# [DATA FOR PROCESSING]
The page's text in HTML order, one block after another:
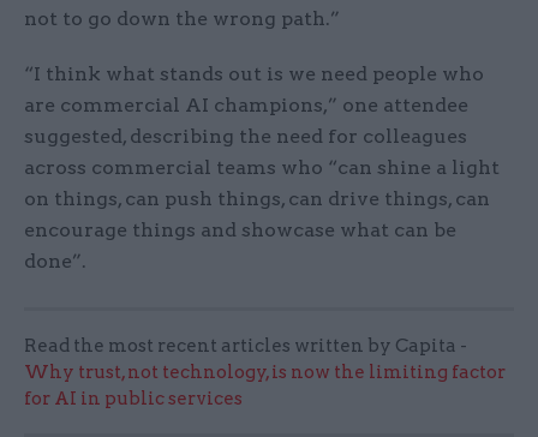
not to go down the wrong path.”
“I think what stands out is we need people who
are commercial AI champions,” one attendee
suggested, describing the need for colleagues
across commercial teams who​ ​“can shine a light
on things, can push things, can drive things, can
encourage things and showcase what can be
done”.
Read the most recent articles written by Capita -
Why trust, not technology, is now the limiting factor
for AI in public services

# [EXERCISE AIM]
A faithful copy of all the lines above is needed, with the pictures omitted.

# [OUTPUT BELOW]
The page's text in HTML order, one block after another:
not to go down the wrong path.”
“I think what stands out is we need people who
are commercial AI champions,” one attendee
suggested, describing the need for colleagues
across commercial teams who​ ​“can shine a light
on things, can push things, can drive things, can
encourage things and showcase what can be
done”.
Read the most recent articles written by Capita -
Why trust, not technology, is now the limiting factor
for AI in public services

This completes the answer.